Mohammad Najjar recebe primeiro registro profissional de um refugiado no Brasil - Carolina Farias/ UOL
Mohammad Najjar recebe primeiro registro profissional de um refugiado no Brasil Imagem: Carolina Farias/ UOL

Carolina Farias

Colaboração para o UOL, do Rio de Janeiro

27/11/2017 04h00

Quando uma bomba caiu cem metros à frente de seu escritório em Latáquia, cidade na costa da Síria, Mohammad Najjar decidiu que ali não era mais um lugar seguro para seus filhos crescerem. Desde 2011 o país vive uma guerra civil que já provocou o êxodo de mais de 4 milhões de pessoas. Em 2015, o arquiteto, hoje com 33 anos, resolveu sair do país natal e veio para o Brasil.

Em outubro deste ano, ele conseguiu o primeiro registro profissional de um refugiado sírio no país, segundo o órgão que concedeu a licença, o CAU-RJ (Conselho de Arquitetura e Urbanismo do Rio de Janeiro).

"Minha vida é muito boa desde a primeira semana que cheguei aqui. Eu digo que é graças a Deus e com a ajuda do Brasil. Foi tudo rápido", diz Najjar, sobre sua trajetória desde que escolheu o solo brasileiro para fincar raízes.

Formado em arquitetura de 2007 e com mestrado na Universidade de Westminster, em Londres, Inglaterra, Najjar tinha uma vida estável ao lado da mulher Hind Zeitouneh, 29, e seus filhos, Nancy e Khaled, então com 3 anos e 1 ano e 6 meses. Apesar de ser filho de um construtor, o que lhe inspirou a seguir a carreira de arquiteto, o sírio tinha escritório próprio e uma carreira promissora.

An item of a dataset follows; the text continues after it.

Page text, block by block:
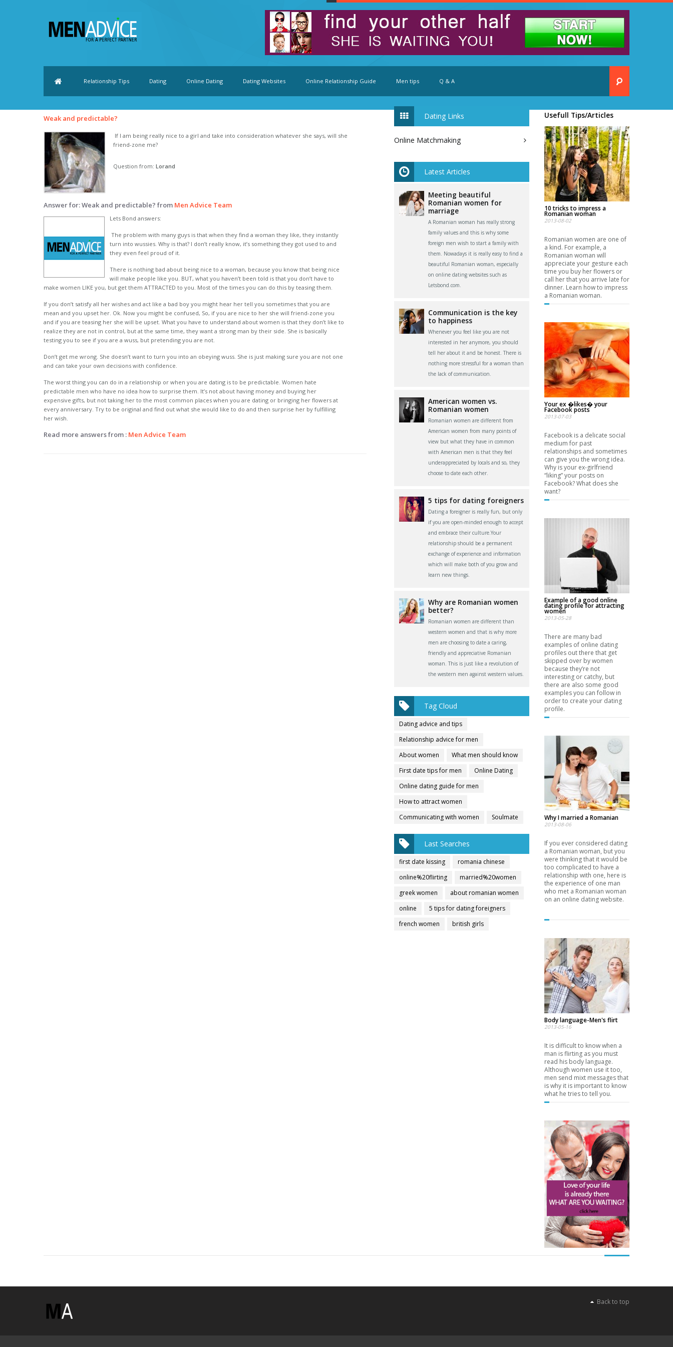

"Eu tinha o que aqui é igual a da classe média alta. Tinha tudo. Sem guerra eu não precisaria ir embora. Mas a situação estava ficando complicada. A última bomba que eu vi foi a cem metros da frente do meu escritório. Tem gente de fora da cidade mandando bombas, sem alvo definido. Civis morrem, homens do Exército morrem, não se sabe quando a bomba vai chegar"

Mohammad Najjar

Além dos riscos de bombardeios, a cidade onde Najjar vivia com a família tinha um clima tenso e a liberdade de ir e vir dos cidadãos era ameaçada. "Não se pode fazer o que quer, sair de casa depois de certo horário. Tem sequestros. O trabalho também foi diminuindo. Na guerra não tem construção, tem destruição", disse Najjar, que também sofreu perdas com o conflito.

"Todos nós sírios perdemos. Quem não perdeu amigos, perdeu gente do seu sangue. Quem não perdeu parentes, perdeu dinheiro. É muito ruim. Prefiro evitar falar", disse.

Fuga

Como tinha dois filhos pequenos, Najjar decidiu que não podia se arriscar para tentar refúgio na Europa, onde sírios e refugiados de outros países chegam pelo mar. "Tem muitos refugiados sírios na Europa, mas nenhuma embaixada dá visto no passaporte. A gente tem que chegar ilegal e depois consegue visto como refugiado. Eu não podia, tenho família. Em 2015, nosso vizinho com a mulher e dois filhos viajaram para entrar ilegalmente. Ele chegou sozinho. A mulher e os dois filhos morreram no mar. Ele ia para a Alemanha", contou.

O arquiteto decidiu então ir para a Malásia, país que aceita sírios sem visto, e de lá "descobriu" o Brasil.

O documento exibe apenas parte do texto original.